What you need to do:
Below are lines of data, and only some are wanted. Please repeat exactly those from the line that has "it is historical" through the line that has "Cool bauhaus design".

Records drawn from a dataset:

************

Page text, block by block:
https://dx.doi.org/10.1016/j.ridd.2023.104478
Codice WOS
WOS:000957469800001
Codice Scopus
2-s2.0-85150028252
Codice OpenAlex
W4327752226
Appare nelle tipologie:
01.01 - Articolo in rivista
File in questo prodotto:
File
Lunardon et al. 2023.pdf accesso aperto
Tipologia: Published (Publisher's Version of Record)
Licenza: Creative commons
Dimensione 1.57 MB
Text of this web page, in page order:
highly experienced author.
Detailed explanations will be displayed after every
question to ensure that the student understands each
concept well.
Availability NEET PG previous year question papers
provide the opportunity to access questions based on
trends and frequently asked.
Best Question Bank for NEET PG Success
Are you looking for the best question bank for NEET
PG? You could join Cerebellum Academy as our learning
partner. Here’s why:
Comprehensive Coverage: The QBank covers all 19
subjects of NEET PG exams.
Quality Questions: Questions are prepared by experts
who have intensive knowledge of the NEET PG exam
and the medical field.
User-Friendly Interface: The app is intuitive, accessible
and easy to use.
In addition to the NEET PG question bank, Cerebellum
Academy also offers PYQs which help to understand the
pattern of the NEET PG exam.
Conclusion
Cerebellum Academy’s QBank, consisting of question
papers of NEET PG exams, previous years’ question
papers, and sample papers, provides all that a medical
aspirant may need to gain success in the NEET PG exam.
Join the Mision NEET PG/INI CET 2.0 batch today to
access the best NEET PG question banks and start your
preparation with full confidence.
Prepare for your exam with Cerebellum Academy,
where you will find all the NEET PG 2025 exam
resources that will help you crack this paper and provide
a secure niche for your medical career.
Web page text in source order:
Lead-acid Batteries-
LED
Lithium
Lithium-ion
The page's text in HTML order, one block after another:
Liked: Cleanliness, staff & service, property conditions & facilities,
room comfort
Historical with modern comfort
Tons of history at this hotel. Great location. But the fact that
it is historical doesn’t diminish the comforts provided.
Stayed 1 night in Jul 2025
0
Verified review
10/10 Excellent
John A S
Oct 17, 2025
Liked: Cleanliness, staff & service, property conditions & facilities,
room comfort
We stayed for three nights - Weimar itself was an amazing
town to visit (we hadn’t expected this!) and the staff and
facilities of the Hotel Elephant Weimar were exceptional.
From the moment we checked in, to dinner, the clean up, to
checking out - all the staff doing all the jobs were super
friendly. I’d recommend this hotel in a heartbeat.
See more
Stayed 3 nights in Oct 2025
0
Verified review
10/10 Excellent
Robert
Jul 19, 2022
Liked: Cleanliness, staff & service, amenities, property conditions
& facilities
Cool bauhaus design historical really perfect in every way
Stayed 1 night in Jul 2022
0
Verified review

************

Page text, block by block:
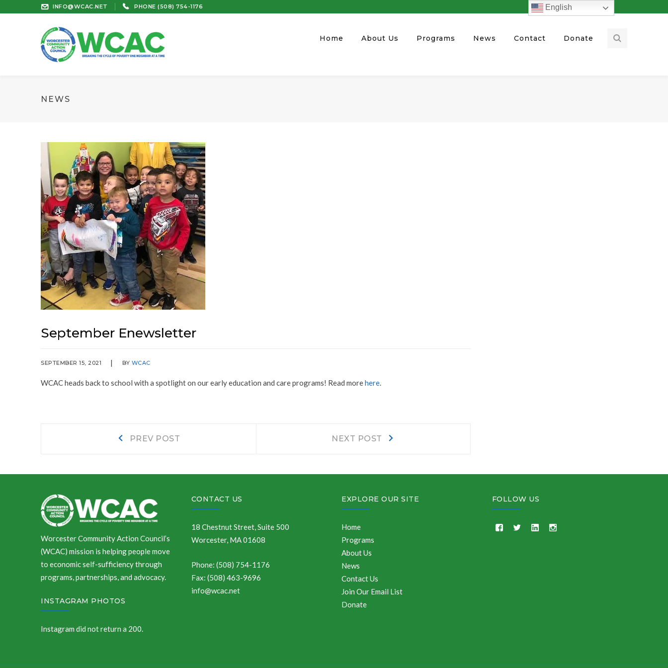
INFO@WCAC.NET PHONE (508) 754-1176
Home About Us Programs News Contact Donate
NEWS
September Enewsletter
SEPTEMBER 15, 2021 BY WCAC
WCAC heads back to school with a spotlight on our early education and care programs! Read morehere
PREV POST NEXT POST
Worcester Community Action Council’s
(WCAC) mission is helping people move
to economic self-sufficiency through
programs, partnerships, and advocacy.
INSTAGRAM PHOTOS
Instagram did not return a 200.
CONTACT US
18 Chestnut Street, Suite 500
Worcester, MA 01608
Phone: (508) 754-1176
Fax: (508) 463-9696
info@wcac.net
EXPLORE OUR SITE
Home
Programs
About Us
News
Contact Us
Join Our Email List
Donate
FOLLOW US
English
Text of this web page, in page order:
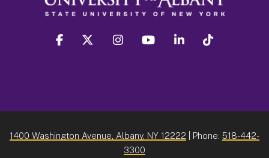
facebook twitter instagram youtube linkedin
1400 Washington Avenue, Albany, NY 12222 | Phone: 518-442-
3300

************

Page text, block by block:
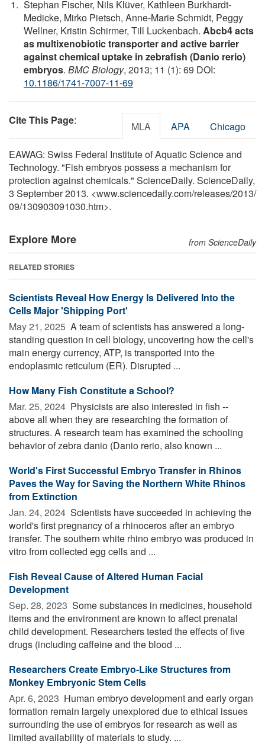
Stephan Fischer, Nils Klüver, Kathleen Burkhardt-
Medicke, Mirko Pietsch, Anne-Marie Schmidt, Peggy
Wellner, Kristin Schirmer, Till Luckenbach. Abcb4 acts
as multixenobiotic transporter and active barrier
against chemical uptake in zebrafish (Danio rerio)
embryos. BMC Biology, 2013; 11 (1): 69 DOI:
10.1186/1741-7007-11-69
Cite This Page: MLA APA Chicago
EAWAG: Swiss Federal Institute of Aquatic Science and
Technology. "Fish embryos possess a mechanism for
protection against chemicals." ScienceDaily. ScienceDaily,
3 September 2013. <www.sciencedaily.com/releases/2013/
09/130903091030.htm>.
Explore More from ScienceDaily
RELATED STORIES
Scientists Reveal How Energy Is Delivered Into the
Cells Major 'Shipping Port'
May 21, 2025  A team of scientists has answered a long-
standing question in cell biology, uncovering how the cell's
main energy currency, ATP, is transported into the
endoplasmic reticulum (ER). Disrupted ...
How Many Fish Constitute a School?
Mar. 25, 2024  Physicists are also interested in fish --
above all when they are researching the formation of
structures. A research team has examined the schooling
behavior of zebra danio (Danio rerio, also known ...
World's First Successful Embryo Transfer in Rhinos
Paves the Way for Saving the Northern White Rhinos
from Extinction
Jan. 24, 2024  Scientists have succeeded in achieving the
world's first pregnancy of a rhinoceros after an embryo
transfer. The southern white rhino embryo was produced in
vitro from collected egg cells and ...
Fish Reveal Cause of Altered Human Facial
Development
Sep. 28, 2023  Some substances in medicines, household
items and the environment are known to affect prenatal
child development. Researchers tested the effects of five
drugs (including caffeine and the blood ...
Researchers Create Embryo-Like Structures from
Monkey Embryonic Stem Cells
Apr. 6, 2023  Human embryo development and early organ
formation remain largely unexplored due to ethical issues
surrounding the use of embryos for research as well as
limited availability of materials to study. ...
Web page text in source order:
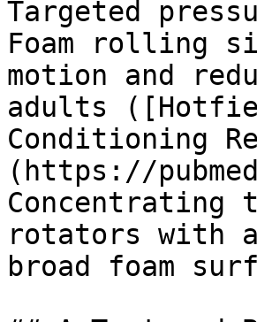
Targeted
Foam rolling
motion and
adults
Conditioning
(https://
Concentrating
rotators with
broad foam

************

Solution to the exercise:
it is historical doesn’t diminish the comforts provided.
Stayed 1 night in Jul 2025
0
Verified review
10/10 Excellent
John A S
Oct 17, 2025
Liked: Cleanliness, staff & service, property conditions & facilities,
room comfort
We stayed for three nights - Weimar itself was an amazing
town to visit (we hadn’t expected this!) and the staff and
facilities of the Hotel Elephant Weimar were exceptional.
From the moment we checked in, to dinner, the clean up, to
checking out - all the staff doing all the jobs were super
friendly. I’d recommend this hotel in a heartbeat.
See more
Stayed 3 nights in Oct 2025
0
Verified review
10/10 Excellent
Robert
Jul 19, 2022
Liked: Cleanliness, staff & service, amenities, property conditions
& facilities
Cool bauhaus design historical really perfect in every way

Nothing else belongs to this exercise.